3. Wiring operation specifications: Before wiring, the power supply of the main circuit and control circuit must be cut off, and live wiring is strictly prohibited; The main circuit wiring terminals need to be tightened with a torque wrench according to the specified torque (≥ 25N · m) to avoid increased contact resistance and heat burning caused by loose wiring; The control circuit wiring should use copper wires with a cross-sectional area of ≥ 1.5mm ² to avoid excessive voltage drop caused by thin wires; The wires of the main circuit and control circuit should be laid separately to reduce electromagnetic interference.

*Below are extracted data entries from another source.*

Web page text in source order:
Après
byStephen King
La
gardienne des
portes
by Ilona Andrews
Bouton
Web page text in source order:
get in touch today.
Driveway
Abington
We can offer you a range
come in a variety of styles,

4. Interlocking and protection configuration: In the scenario of motor forward and reverse control or dual power switching, mechanical interlocking or electrical interlocking devices must be equipped to prevent short circuits caused by the simultaneous closure of the main contacts; Contactors must be used in conjunction with protective components such as thermal overload relays and circuit breakers to achieve overload and short circuit protection, avoiding the expansion of accidents caused by the isolated operation of contactors in the event of motor or main circuit failures; The control circuit should be equipped with fuses to protect the coil from overcurrent impact.

5. Operation status monitoring: During daily operation, it is necessary to regularly check the operation status of the contactor, including contact temperature rise (detected with an infrared thermometer, normal should be ≤ 60K), electromagnetic mechanism operation noise (there should be no abnormal noise), and contact wear indicator device status; Monitor the coil voltage and current through the control circuit to ensure that the coil is working properly; When burn marks are found on the contacts, the electromagnetic mechanism is not smoothly engaged, or the temperature rise is abnormal, it is necessary to stop the machine for maintenance in a timely manner.

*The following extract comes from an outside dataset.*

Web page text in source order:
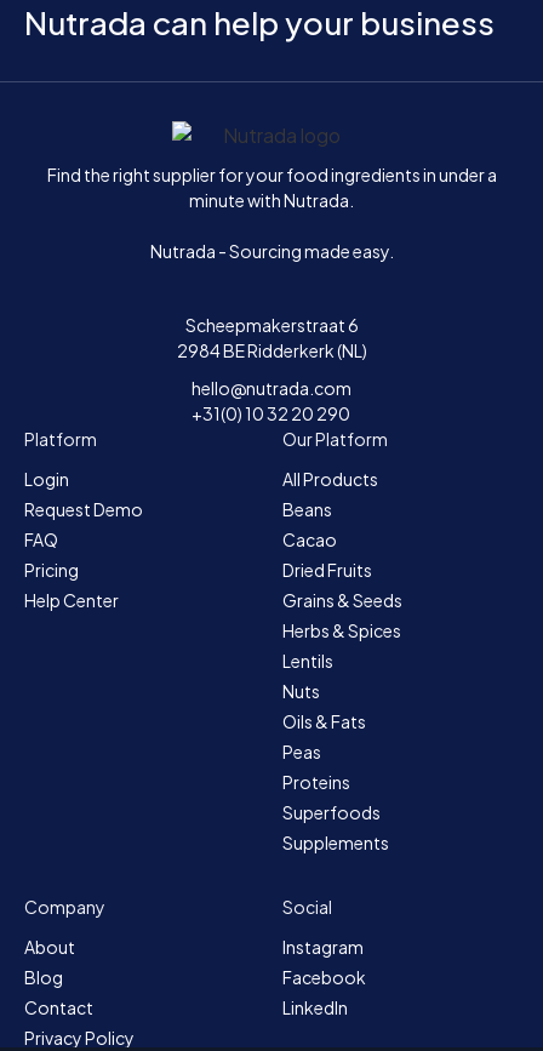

6. Maintenance requirements: Regularly (recommended every six months) clean the contactor, use a dry brush to remove dust from the surface and contact area, and avoid dust accumulation that may cause a decrease in insulation performance; Check the wear of the contacts. When the wear of the contacts exceeds 1mm, the contact components should be replaced in a timely manner; Check the lubrication condition of the iron core surface of the electromagnetic mechanism. If dryness is found, apply special lubricating grease; Regularly tighten the wiring terminals to prevent loosening and oxidation.

7. Fault handling specifications: When a contact welding fault occurs in the contactor, the power should be immediately cut off, the contact components should be replaced, and the cause of overload should be investigated; If the coil burns out, it is necessary to check whether the control circuit voltage is abnormal. Before replacing the coil, it is necessary to confirm that there is no short circuit problem in the control circuit; If the contact is not firmly engaged, it is necessary to check the coil voltage and whether there is oil or impurities on the surface of the iron core. Clean and adjust the coil voltage to the rated value in a timely manner.